Platform guide · HuggingFace Spaces
Prompt injection scanner for HuggingFace Spaces
HuggingFace Spaces lets anyone deploy a Gradio or Streamlit application as a publicly accessible web endpoint, backed by a hosted VLM (LLaVA, IDEFICS, InternVL, Phi-Vision, Qwen-VL, or any model from the Hub). What began as a demo-sharing platform has become an informal production API layer: hundreds of companies, independent developers, and academic projects route real user image uploads through Spaces-backed endpoints. The security model of Spaces was designed for demos and reproducibility, not production deployments: the app.py source code is publicly visible in the Space repository, which means system prompts and instruction templates are readable by anyone; Gradio's gr.Image component accepts any valid image file without content inspection; and HuggingFace's platform-level controls (organisation access settings, Space visibility, Secrets for API keys) address authentication and model access, not adversarial image content. A user submitting an adversarially crafted image to a Spaces-backed VLM endpoint bypasses every platform control because the platform has no mechanism for inspecting pixel-level prompt injection payloads. Glyphward provides the pre-VLM scan gate that must be added in application code — in the Gradio fn callback or the Streamlit page handler — before any image is passed to the hosted VLM.
TL;DR
In any HuggingFace Space that accepts user image uploads and passes them to a VLM (via the Inference API, a local pipeline, or a direct API call to an external provider), add a Glyphward scan in the Gradio callback or Streamlit handler before the model call. Reject images with score >= 65. If your Space's app.py is public, your system prompt is already readable — use Secrets for any API keys, but treat your system prompt as known to adversaries when designing the attack model. Free tier — 10 scans/day, no card required.
The four multimodal attack surfaces in HuggingFace Spaces
1. Public system prompt via visible app.py — adversary-informed injection targeting. Every HuggingFace Space's source code is visible in the Space's "Files" tab unless the Space is explicitly set to private. The app.py (Gradio) or streamlit_app.py (Streamlit) file contains the complete application logic — including the system prompt passed to the VLM, the instruction template structure, and any tool or function definitions wired to the model. An adversary who wants to craft an effective prompt injection payload against a specific Space-backed application starts by reading the app.py to learn the exact system prompt, the model name and version, the Gradio component types (which tells them what image preprocessing is applied), and any output validation logic. This gives the adversary complete knowledge of the instruction surface — they can craft an adversarial image that matches the model's context exactly and targets the specific output format or downstream action that the Space is designed to produce.
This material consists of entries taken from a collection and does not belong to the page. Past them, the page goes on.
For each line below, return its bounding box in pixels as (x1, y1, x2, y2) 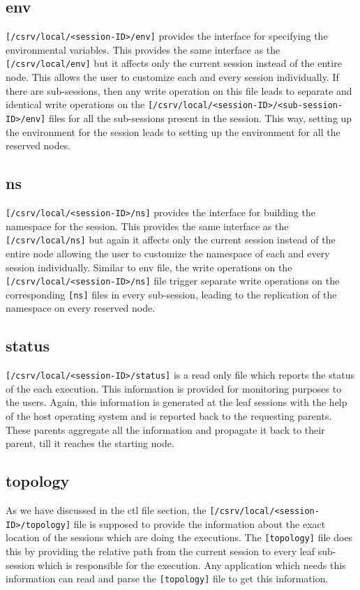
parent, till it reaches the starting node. (6, 436, 174, 451)
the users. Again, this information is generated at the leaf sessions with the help (6, 395, 347, 409)
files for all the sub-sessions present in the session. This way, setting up (48, 110, 352, 125)
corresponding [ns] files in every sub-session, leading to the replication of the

For Spaces promoted beyond demo status, treat the system prompt as a publicly known input specification when designing the adversarial threat model.
2. Gradio image component — permissive file handler with no content inspection. Gradio's gr.Image component accepts any image file that parses as a valid image format (PNG, JPEG, WebP, GIF, BMP). It applies optional preprocessing (resize, normalise, convert to RGB) controlled by the component configuration, but it performs no content-level inspection. The image is passed to the Gradio callback function as a PIL Image object or a numpy array — at which point the application code is responsible for what happens next. Most Spaces pass this image directly to the VLM pipeline with no intermediate validation. A user submitting an adversarially crafted image — a typographically injected invoice, a FigStep-style instruction image, a steganographically encoded payload — passes through the Gradio file handler without any interception. The Gradio gr.Image component does not have a validate hook for content-level checks; validation must be added explicitly in the callback function before the model call.
3. Spaces-backed inference used as production API — security mismatches from demo-to-production drift. The HuggingFace Spaces API allows programmatic invocation of any Space via the gradio_client Python library or direct HTTP POST to the Space's API endpoint. Developers who start with a Space demo and then build a production application on top of it often call the Space's API from their backend service, treating it as a managed inference endpoint. This creates a security mismatch: the Space was built as a demo with the assumption that users interact with it via the Gradio UI (which provides some user-context friction); the production application bypasses the UI and sends images programmatically with no friction at all. Any image validation logic that existed in the UI layer (file size limits, format checks enforced by the browser) disappears in API-mode usage. The Space's app.py may have no input validation because it was written expecting demo users, not production volumes of programmatic submissions from untrusted external sources.
4. Multi-Space pipelines — adversarial image propagation across chained Spaces. Complex AI applications on HuggingFace sometimes chain multiple Spaces: a first Space pre-processes or classifies an image, a second Space performs VLM analysis, a third Space post-processes the output. Each Space in the chain may be owned by a different user or organisation. An adversarial image that passes the first Space's processing without detection may propagate to subsequent Spaces in the chain with elevated implicit trust — earlier-stage outputs are treated as pre-validated by downstream Spaces. If the first Space applies any transformation to the image (resize, format conversion, colour normalisation), the adversarial payload must survive that transformation — many typographic injection and steganographic injection techniques are designed to survive standard image preprocessing. The multi-Space pipeline pattern has no single point of content inspection unless explicitly added by the pipeline orchestrator.
Integration: Gradio callback with Glyphward pre-scan gate
import base64
import io
import requests
import gradio as gr
from PIL import Image
GLYPHWARD_KEY = "<your-glyphward-api-key>"
GLYPHWARD_THRESHOLD = 65
def scan_image_pil(pil_image: Image.Image, source: str = "huggingface_spaces") -> dict:
"""Convert PIL image to bytes and scan for adversarial PI."""
buf = io.BytesIO()
pil_image.save(buf, format="PNG")
image_bytes = buf.getvalue()
encoded = base64.b64encode(image_bytes).decode()
resp = requests.post(
"https://glyphward.com/v1/scan",
json={"image": encoded, "source": source},
headers={"Authorization": f"Bearer {GLYPHWARD_KEY}"},
timeout=8,
)
resp.raise_for_status()
return resp.json()
def analyse_image(user_image: Image.Image, user_question: str) -> str:
"""
Gradio callback: scan image BEFORE passing to VLM.
Add this scan gate to any gr.Image callback in your Space's app.py.
"""
if user_image is None:
return "Please upload an image."
try:
scan = scan_image_pil(user_image)
except Exception as exc:
# Fail closed — reject if scanner is unreachable
return f"Security scan unavailable. Please try again. ({exc})"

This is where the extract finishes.